**Task details**:
From the entries that follow, list every line in which the string "Halo" appears.
Material for this exercise START
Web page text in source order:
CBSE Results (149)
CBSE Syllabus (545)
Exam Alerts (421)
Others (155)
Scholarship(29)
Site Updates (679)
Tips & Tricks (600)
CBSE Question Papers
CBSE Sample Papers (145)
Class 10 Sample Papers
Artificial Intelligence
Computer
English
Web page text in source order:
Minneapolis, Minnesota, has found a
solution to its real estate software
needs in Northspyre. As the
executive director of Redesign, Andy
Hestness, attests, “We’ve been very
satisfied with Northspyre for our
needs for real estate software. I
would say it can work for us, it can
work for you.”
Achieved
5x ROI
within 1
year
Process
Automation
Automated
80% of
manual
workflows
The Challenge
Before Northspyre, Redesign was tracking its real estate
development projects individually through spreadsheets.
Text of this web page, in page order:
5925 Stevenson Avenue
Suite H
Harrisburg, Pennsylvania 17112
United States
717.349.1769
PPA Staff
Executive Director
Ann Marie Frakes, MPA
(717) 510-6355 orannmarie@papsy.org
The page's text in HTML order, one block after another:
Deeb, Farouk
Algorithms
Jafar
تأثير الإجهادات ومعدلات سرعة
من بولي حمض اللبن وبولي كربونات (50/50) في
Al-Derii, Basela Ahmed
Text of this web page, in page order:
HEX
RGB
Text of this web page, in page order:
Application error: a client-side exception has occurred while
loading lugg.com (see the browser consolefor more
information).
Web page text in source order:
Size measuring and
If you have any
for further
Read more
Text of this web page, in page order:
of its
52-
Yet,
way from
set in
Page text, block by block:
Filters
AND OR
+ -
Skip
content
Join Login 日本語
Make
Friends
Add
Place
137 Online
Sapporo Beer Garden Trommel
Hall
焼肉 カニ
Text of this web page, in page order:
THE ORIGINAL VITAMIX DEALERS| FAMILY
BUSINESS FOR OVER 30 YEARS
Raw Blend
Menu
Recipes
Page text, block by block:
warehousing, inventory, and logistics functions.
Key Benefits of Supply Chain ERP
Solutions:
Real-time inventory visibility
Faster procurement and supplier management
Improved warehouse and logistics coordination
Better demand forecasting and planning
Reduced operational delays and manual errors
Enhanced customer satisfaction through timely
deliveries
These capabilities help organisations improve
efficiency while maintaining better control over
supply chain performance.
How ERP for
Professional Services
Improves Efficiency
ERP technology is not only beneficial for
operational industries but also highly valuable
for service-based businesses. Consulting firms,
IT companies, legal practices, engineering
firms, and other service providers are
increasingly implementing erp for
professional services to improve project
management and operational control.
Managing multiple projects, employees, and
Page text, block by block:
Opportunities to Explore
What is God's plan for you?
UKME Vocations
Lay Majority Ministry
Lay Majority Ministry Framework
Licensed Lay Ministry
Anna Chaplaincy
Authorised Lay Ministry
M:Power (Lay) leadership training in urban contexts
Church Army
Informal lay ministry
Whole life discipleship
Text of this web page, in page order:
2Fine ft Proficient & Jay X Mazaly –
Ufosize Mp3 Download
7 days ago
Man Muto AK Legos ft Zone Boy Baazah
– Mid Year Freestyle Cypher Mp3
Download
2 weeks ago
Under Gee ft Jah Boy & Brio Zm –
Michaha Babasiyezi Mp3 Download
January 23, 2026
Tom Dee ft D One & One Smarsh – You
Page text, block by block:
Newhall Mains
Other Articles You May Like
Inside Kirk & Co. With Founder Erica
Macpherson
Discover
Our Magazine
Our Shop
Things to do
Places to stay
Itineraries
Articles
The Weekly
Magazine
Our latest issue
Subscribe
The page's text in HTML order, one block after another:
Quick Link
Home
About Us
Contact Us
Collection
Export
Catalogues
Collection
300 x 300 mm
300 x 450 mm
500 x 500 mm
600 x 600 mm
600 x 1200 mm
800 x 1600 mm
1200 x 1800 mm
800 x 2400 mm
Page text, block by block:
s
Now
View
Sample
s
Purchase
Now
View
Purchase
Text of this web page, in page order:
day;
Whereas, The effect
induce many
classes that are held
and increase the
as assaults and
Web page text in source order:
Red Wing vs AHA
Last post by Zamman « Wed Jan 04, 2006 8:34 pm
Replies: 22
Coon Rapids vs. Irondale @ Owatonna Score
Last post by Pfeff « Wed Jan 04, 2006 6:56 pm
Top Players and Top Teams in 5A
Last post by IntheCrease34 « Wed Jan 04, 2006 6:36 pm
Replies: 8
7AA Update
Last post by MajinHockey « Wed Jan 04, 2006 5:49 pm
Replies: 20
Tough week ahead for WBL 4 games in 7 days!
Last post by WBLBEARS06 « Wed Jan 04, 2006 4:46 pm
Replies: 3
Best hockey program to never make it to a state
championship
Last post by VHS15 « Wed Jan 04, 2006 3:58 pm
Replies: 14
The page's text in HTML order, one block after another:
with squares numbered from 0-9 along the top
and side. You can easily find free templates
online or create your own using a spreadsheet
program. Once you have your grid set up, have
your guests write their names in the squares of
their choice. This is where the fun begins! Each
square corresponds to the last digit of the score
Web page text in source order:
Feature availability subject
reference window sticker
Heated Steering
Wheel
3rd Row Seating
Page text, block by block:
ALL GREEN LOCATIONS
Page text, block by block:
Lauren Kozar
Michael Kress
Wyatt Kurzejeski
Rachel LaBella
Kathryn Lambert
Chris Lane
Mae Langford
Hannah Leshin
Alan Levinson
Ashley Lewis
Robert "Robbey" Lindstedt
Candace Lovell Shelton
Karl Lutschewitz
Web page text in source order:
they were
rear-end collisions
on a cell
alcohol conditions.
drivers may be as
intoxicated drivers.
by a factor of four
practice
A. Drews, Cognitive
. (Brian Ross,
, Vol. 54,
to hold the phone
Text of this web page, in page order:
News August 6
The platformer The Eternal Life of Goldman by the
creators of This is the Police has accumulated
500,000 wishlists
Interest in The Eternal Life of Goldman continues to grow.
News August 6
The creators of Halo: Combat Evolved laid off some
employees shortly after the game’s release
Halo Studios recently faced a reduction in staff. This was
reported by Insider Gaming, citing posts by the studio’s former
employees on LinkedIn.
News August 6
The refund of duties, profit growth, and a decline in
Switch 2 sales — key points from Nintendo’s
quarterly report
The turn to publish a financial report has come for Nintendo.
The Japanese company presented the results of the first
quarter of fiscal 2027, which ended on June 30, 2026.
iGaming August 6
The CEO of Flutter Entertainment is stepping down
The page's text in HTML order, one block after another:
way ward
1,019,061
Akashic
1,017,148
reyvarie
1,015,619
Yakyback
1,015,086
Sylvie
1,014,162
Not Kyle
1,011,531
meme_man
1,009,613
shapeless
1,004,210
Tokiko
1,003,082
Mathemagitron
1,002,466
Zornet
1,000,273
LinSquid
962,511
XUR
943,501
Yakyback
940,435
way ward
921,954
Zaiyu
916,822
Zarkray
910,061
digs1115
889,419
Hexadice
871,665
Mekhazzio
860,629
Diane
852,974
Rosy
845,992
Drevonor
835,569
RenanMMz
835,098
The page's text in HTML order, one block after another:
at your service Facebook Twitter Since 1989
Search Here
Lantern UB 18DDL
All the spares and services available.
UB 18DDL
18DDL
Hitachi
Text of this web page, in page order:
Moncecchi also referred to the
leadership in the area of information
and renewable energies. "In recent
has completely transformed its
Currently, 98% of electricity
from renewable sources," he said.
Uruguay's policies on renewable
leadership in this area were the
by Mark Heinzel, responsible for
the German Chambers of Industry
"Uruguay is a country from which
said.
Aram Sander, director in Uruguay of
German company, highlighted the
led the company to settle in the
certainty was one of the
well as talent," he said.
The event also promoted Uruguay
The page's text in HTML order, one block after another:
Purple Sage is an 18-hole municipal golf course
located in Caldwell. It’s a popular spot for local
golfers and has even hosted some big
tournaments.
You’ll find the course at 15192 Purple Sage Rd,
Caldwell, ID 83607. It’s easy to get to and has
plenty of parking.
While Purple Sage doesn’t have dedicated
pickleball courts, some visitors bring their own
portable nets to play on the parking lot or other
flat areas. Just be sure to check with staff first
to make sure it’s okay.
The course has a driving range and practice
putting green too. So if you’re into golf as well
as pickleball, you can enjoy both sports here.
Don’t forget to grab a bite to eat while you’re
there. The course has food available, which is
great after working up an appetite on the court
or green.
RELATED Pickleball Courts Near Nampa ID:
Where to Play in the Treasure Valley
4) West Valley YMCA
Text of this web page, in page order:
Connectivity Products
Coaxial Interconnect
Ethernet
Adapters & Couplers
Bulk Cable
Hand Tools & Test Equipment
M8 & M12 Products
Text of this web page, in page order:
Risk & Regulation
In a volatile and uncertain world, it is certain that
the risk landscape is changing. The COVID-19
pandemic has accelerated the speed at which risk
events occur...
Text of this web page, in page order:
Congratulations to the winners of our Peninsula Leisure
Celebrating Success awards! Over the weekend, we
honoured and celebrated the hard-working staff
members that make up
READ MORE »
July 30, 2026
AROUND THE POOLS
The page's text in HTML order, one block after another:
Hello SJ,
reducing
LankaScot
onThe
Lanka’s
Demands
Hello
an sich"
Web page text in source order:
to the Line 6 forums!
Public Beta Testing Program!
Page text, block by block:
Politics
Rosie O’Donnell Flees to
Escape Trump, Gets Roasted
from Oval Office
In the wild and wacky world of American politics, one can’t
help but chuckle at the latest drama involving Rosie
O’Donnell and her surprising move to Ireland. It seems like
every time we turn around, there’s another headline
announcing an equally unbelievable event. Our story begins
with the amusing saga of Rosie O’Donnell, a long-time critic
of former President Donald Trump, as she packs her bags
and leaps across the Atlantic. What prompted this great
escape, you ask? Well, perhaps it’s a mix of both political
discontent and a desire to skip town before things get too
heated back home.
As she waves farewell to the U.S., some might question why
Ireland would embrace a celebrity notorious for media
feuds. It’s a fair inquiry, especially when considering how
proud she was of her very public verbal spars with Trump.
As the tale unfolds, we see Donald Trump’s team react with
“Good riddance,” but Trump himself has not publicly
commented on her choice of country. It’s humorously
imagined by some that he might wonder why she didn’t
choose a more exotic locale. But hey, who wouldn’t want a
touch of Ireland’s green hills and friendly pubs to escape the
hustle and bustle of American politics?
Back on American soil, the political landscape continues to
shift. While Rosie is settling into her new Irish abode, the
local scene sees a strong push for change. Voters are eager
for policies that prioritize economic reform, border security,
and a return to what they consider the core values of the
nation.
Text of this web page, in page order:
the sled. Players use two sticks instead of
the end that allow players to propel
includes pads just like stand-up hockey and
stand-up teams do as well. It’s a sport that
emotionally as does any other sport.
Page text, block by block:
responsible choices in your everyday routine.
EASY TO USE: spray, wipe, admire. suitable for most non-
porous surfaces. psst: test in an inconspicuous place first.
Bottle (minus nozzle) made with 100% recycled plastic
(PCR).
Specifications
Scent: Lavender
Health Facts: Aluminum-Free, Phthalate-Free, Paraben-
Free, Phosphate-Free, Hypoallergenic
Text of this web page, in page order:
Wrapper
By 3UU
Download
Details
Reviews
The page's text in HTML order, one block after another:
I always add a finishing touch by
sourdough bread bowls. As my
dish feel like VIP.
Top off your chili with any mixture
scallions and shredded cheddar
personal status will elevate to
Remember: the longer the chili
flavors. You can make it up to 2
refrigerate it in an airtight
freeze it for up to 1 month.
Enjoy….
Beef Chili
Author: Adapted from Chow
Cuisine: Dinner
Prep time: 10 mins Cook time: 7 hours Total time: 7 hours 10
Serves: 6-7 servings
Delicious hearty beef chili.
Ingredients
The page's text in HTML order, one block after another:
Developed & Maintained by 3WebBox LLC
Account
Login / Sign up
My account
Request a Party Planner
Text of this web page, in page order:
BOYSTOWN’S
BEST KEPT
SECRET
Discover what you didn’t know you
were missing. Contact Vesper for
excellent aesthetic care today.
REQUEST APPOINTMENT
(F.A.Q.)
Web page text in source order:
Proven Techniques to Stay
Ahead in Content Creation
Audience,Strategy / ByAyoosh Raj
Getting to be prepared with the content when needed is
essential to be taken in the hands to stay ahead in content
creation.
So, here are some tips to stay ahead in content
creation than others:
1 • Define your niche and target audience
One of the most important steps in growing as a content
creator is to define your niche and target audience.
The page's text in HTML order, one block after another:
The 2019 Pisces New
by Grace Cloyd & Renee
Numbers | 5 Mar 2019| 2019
Material for this exercise END
**Output for this exercise**:
The creators of Halo: Combat Evolved laid off some
Halo Studios recently faced a reduction in staff. This was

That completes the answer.